И Володя Кожемякин повел товарищей к себе на Корсиковскую, 21. Его распирало от счастья. С ним будет жить не только студент Доброхотов, но и сам Артем! А о коммуне он слышал и от своего друга — Сашки Васильева. Значит, о таком не только в книгах пишут?
СЕКРЕТНЫЕ АЛЬБОМЫ
Федор долго нажимал на кнопку — три длинных условных звонка. Час поздний, но Стоклицкая не должна еще спать.
Щелкнул замок, дверь приоткрылась, и показалось бледное лицо Мины. В руке свеча, сквозняк шевелит язычок пламени.
— Не ждала я тебя сегодня, Артем.
— Есть новости от наших, из-за рубежа?
— Одну посылку получила, да и ту еще не распечатала. Не спит Сережка!
На окнах кабинета тяжелые шторы. Свеча горит слабо, но Стоклицкой все кажется, что свет из ее комнаты виден со двора.
Мина вносит в кабинет таз с водой и протягивает от стены до стены тонкий шпагат. В темном углу человеческий скелет, и гость щелкает его по лбу. Молчит, свидетель!
У окна письменный стол на пузатых ножках, шкафы вдоль стены. На полках медицинские справочники, стеклянные банки и пузырьки. Федор задумчиво щурится. А что, если?.. Тем более что в аптеке работает Алик, брат мужа Стоклицкой. Но согласится ли Мина? Если охранка докопается — ей грозит виселица.
— Начали? — опускается Мина на корточки у таза. На полу толстые альбомы. — Надень, Артем, фартук!
— Пустяки. Одежка у меня затрапезная.
Стоклицкая с треском раздирает альбом и погружает в таз отдельные листы картона с наклеенными литографиями.

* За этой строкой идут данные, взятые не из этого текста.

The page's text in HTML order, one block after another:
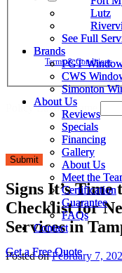
Lutz
See Full
Brands
PGT
CWS
Simonton
About Us
Reviews
Specials
Financing
Gallery
About Us
Meet the
Certification
Guarantee
FAQs
Contact
Get a Free Quote
Window Depot
confirmations, project
frequency may vary.
assistance. Reply
Terms & Conditions.
Policy Layout Name
Submit
Signs It’s Time
Checklist for
Services in
Posted onFebruary 7,
Lutz
See Full
Brands
PGT
CWS
Simonton
About Us
Reviews
Specials
Financing
Gallery
About Us
Meet the
Certification
Guarantee
FAQs
Contact
Get a Free Quote
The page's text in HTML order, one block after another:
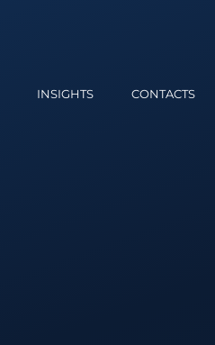
INSIGHTS CONTACTS
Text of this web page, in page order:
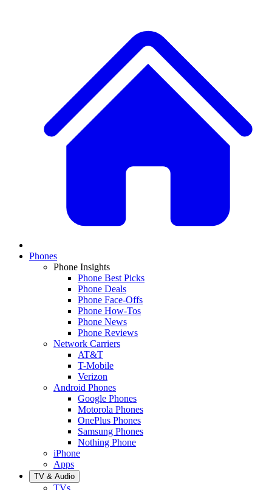
Phones
Phone Insights
Phone Best Picks
Phone Deals
Phone Face-Offs
Phone How-Tos
Phone News
Phone Reviews
Network Carriers
AT&T
T-Mobile
Verizon
Android Phones
Google Phones
Motorola Phones
OnePlus Phones
Samsung Phones
Nothing Phone
iPhone
Apps
TV & Audio
TVs

Виды Швейцарии. Женевское озеро, Савойские Альпы на заднем плане. Чистенькие, уютные города со свободными гражданами. Женева... Раньше там печаталась ленинская «Искра», а когда меньшевики после Второго съезда завладели ею, Ленин стал издавать новую газету — «Вперед». Третий месяц большевики России получают ее из-за границы.

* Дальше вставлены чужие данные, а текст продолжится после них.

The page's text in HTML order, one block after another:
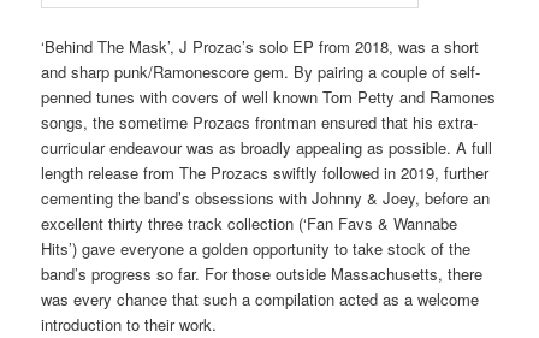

Отклеивая картинки и расслаивая картон, Федор извлекал из него мокрые газеты на тонкой бумаге. Досадно — гибнут прекрасные литографии! Особенно хороша «Долина Николайталь с курортом Пермат». На переднем плане разлив синих цветов. Крокусы, что ли?
Альпийский луг на фоне заснеженных пиков Юнгфрау или Монблана...
— О чем задумался, Артем? — окликнула его Мина. — Не хочется портить картинки? Мне тоже на первых порах было жалко их. Но ведь надо?
Еще как! Газета «Вперед» — достойный продолжатель старой «Искры». Раскол в партии углубляется, городским комитетом РСДРП в Харькове все еще заправляют трусливые соглашатели. Они вконец развалили здешнее подполье. Чувствуя свою слабость, меньшевики под нажимом рабочих держат в своем комитете Авилова. Он популярен на заводах.